→ **Goal of the exercise**: Select every line containing the word "that" from the material, and copy those lines.

→ **Data provided**:
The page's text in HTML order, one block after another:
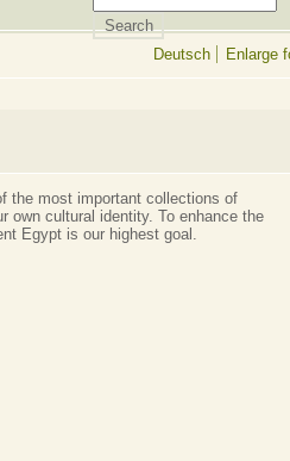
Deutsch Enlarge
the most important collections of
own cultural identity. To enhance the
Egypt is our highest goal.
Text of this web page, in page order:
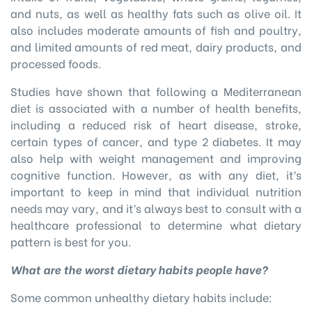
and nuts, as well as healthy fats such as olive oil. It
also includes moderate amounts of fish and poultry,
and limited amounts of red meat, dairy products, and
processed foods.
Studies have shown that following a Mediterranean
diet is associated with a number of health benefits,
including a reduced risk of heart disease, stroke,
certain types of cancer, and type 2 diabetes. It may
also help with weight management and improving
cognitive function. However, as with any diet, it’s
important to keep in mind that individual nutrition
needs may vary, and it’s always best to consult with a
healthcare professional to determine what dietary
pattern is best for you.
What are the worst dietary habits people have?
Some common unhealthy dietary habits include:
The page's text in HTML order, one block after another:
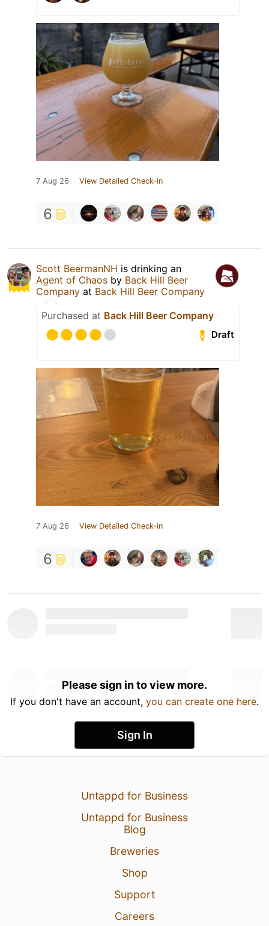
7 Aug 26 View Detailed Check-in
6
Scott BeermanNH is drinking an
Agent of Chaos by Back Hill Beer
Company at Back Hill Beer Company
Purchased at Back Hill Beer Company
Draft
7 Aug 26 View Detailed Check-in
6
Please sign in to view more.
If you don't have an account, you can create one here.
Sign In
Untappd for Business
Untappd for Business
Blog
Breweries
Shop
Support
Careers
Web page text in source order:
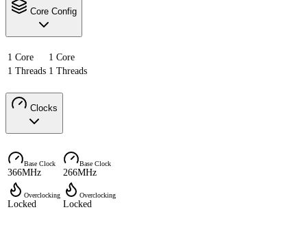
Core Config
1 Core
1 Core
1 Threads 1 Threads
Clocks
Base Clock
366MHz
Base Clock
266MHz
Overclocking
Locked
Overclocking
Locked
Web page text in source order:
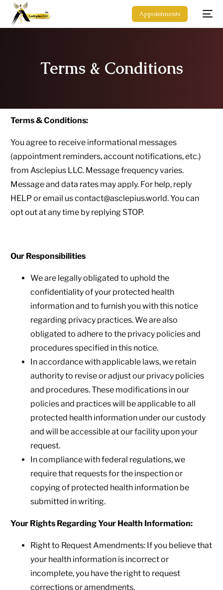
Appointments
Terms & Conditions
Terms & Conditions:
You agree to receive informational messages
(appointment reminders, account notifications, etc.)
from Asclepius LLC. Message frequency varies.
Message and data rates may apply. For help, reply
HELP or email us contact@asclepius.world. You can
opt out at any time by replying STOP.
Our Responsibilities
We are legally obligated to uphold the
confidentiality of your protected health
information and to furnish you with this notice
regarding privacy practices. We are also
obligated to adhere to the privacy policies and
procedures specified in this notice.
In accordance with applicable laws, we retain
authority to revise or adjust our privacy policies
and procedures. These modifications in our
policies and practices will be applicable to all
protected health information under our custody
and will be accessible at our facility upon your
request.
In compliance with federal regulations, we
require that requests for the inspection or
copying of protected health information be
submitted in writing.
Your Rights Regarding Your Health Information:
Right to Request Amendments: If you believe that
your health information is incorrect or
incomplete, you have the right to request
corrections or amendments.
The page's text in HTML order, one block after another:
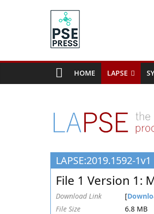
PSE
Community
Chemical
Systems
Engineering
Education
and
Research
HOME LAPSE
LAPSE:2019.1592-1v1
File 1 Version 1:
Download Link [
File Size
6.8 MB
...
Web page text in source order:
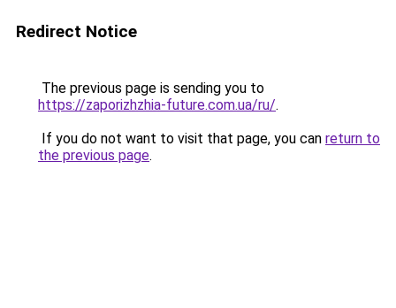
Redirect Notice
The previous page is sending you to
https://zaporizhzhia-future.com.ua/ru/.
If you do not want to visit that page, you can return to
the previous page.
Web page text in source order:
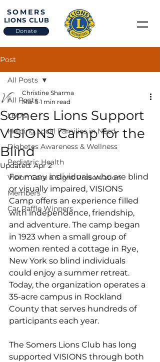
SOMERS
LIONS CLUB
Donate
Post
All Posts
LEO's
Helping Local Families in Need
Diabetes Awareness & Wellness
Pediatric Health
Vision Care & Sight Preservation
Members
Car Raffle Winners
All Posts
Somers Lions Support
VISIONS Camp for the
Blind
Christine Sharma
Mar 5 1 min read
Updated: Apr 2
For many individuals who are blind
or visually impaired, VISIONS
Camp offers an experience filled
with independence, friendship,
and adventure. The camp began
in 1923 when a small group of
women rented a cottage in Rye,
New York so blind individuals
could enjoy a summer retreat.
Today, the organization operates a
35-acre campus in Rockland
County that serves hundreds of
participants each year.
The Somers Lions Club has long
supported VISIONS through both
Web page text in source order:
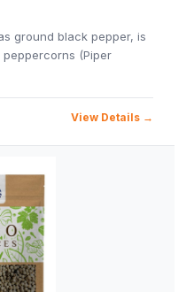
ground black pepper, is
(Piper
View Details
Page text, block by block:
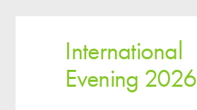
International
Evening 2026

→ **Answer area**:
Studies have shown that following a Mediterranean
important to keep in mind that individual nutrition
require that requests for the inspection or
Right to Request Amendments: If you believe that
If you do not want to visit that page, you can return to
County that serves hundreds of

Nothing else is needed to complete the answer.